A Python dictionary is a data structure that can be used for a variety of operations, making it a prolific programming tool. It stores data in the form of key-value pairs, i.e. each data can be tagged with a unique key. Keys in a dictionary are identifiers associated with different values that can be accessed, modified, and deleted.

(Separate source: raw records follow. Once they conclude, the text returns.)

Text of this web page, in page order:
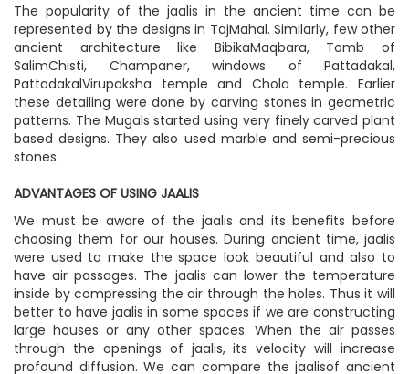
The popularity of the jaalis in the ancient time can be
represented by the designs in TajMahal. Similarly, few other
ancient architecture like BibikaMaqbara, Tomb of
SalimChisti, Champaner, windows of Pattadakal,
PattadakalVirupaksha temple and Chola temple. Earlier
these detailing were done by carving stones in geometric
patterns. The Mugals started using very finely carved plant
based designs. They also used marble and semi-precious
stones.
ADVANTAGES OF USING JAALIS
We must be aware of the jaalis and its benefits before
choosing them for our houses. During ancient time, jaalis
were used to make the space look beautiful and also to
have air passages. The jaalis can lower the temperature
inside by compressing the air through the holes. Thus it will
better to have jaalis in some spaces if we are constructing
large houses or any other spaces. When the air passes
through the openings of jaalis, its velocity will increase
profound diffusion. We can compare the jaalisof ancient
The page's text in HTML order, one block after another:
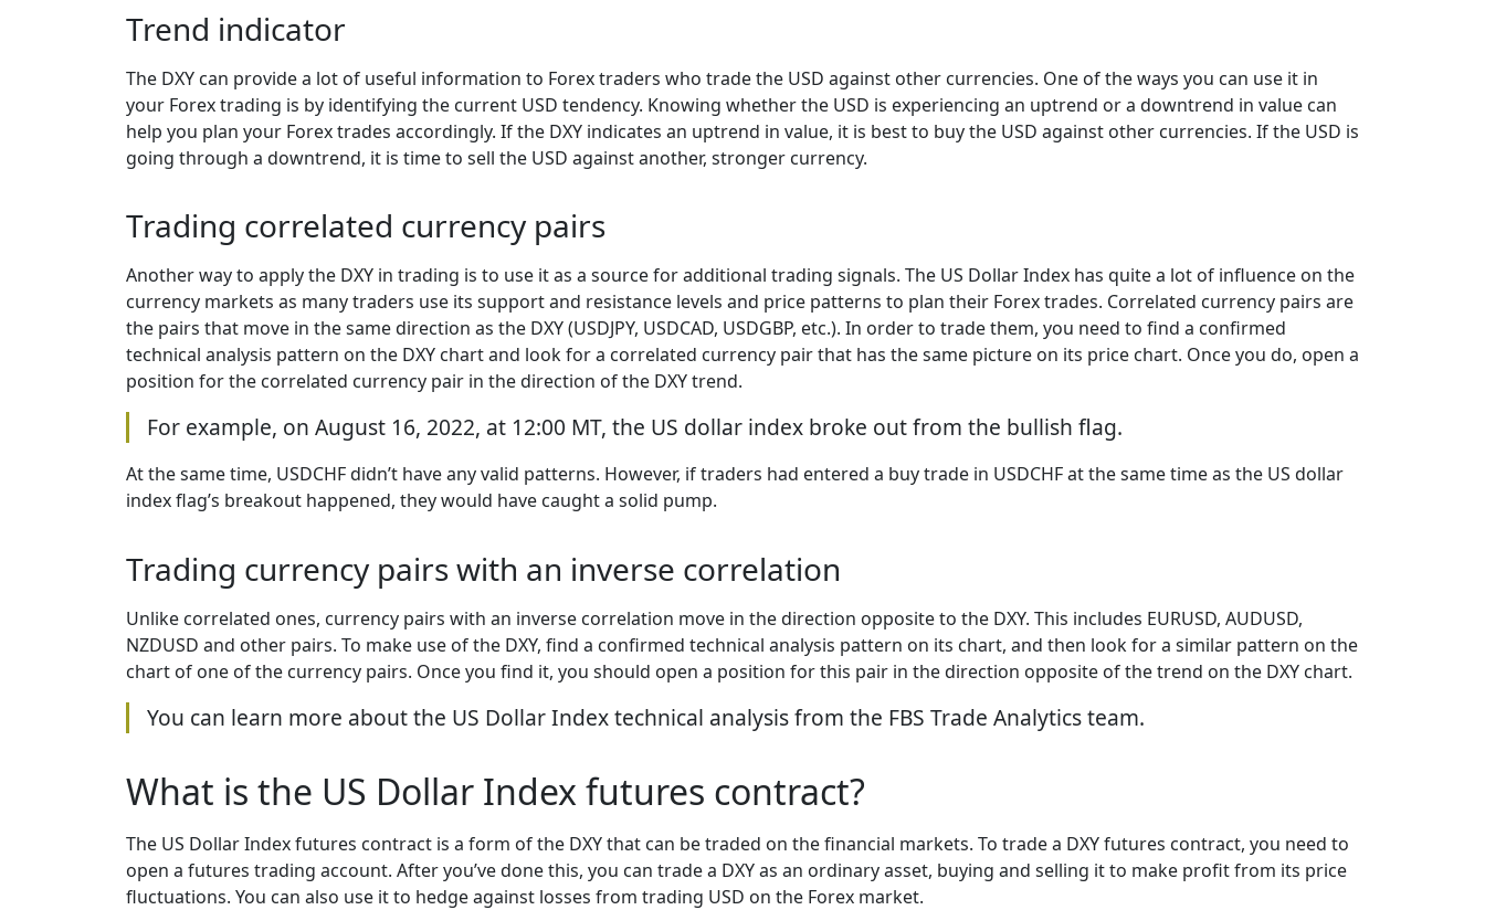
Trend indicator
The DXY can provide a lot of useful information to Forex traders who trade the USD against other currencies. One of the ways you can use it in
your Forex trading is by identifying the current USD tendency. Knowing whether the USD is experiencing an uptrend or a downtrend in value can
help you plan your Forex trades accordingly. If the DXY indicates an uptrend in value, it is best to buy the USD against other currencies. If the USD is
going through a downtrend, it is time to sell the USD against another, stronger currency.
Trading correlated currency pairs
Another way to apply the DXY in trading is to use it as a source for additional trading signals. The US Dollar Index has quite a lot of influence on the
currency markets as many traders use its support and resistance levels and price patterns to plan their Forex trades. Correlated currency pairs are
the pairs that move in the same direction as the DXY (USDJPY, USDCAD, USDGBP, etc.). In order to trade them, you need to find a confirmed
technical analysis pattern on the DXY chart and look for a correlated currency pair that has the same picture on its price chart. Once you do, open a
position for the correlated currency pair in the direction of the DXY trend.
For example, on August 16, 2022, at 12:00 MT, the US dollar index broke out from the bullish flag.
At the same time, USDCHF didn’t have any valid patterns. However, if traders had entered a buy trade in USDCHF at the same time as the US dollar
index flag’s breakout happened, they would have caught a solid pump.
Trading currency pairs with an inverse correlation
Unlike correlated ones, currency pairs with an inverse correlation move in the direction opposite to the DXY. This includes EURUSD, AUDUSD,
NZDUSD and other pairs. To make use of the DXY, find a confirmed technical analysis pattern on its chart, and then look for a similar pattern on the
chart of one of the currency pairs. Once you find it, you should open a position for this pair in the direction opposite of the trend on the DXY chart.
You can learn more about the US Dollar Index technical analysis from the FBS Trade Analytics team.
What is the US Dollar Index futures contract?
The US Dollar Index futures contract is a form of the DXY that can be traded on the financial markets. To trade a DXY futures contract, you need to
open a futures trading account. After you’ve done this, you can trade a DXY as an ordinary asset, buying and selling it to make profit from its price
fluctuations. You can also use it to hedge against losses from trading USD on the Forex market.

Keys can be sorted and extracted in different orders depending on the task. In this article, we will discuss the similar concept of extracting N maximum dictionary keys. We will operate on these unique keys and extract the relevant data.
Understanding Questions
Consider a dictionary with random unique key values, our task is to separate the largest N keys from the dictionary. Let us understand this through an example -
Input and output scenarios
Let us consider a dictionary with the following values -
Input: dict1 = {12 : 10, 22 : 12, 18 : 4, 4 : 8, 20 : 14, 9 : 13}
If the value of N is 4, return the four largest key values in the original dictionary.
Output: [22, 20, 18, 12]
Return at most N key values. Now that we understand the problem statement, let's discuss some solutions.
Using iteration and Max()
This is the basic way to extract the N largest keys from a dictionary. We will create a dictionary and two empty lists to store the maximum value and the reference value respectively. After that, we will pass the "N" value and extract the key value with the help of iteration and ".items()" method.

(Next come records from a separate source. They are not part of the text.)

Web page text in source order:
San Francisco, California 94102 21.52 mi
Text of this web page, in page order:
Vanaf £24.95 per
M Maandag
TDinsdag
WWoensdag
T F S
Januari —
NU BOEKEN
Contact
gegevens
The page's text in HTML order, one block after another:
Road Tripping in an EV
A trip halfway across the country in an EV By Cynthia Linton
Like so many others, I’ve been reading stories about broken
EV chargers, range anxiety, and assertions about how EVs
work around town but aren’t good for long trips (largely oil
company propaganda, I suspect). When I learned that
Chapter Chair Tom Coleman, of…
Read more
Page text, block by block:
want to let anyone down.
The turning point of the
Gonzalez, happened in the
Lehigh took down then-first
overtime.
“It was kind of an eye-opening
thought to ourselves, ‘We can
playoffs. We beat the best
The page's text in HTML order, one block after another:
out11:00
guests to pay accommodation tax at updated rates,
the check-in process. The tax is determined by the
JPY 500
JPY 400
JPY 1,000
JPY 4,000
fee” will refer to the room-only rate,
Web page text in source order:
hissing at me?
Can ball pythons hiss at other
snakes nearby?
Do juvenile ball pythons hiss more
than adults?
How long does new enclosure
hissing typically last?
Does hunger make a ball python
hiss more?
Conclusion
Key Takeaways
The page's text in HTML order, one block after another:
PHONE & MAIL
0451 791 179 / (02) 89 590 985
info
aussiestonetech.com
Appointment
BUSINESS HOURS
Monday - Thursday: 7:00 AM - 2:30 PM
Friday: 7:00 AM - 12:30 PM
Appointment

These extracted values will be stored in a list (Maxlis). We will iterate over the appended dictionary keys "N" times again and extract all the maximum values. On each iteration, the largest key value is removed from the list and the list with the largest N keys (Nlargest) is printed.
Example
The following is an example of extracting the N largest dictionary keys using iteration and appending -
dict1 = {12 : 10, 22 : 12, 18 : 4, 4 : 8, 20 : 14, 9 : 13} Maxlis = [] N = 4 Nlargest = [] print(f"The original dictionary is: {dict1}") for keys, values in dict1.items(): Maxlis.append(keys) for x in range(N): maxval = max(Maxlis) Nlargest.append(maxval) Maxlis.remove(maxval) print(f"The list of N largest dictionaries keys: {Nlargest}")
Output
The original dictionary is: {12: 10, 22: 12, 18: 4, 4: 8, 20: 14, 9: 13} The list of N largest dictionaries keys: [22, 20, 18, 12]
Using iteration with Sorted() Lambda
This is an advanced method of extracting the N largest keys. In this method we will retrieve all dictionary keys using iteration and ".items()" method. We will use the "key" parameter in the "sorted()" function to specify another function (lambda) to handle the extraction logic. The lambda function extracts the keys and the sorted() function sorts them in order.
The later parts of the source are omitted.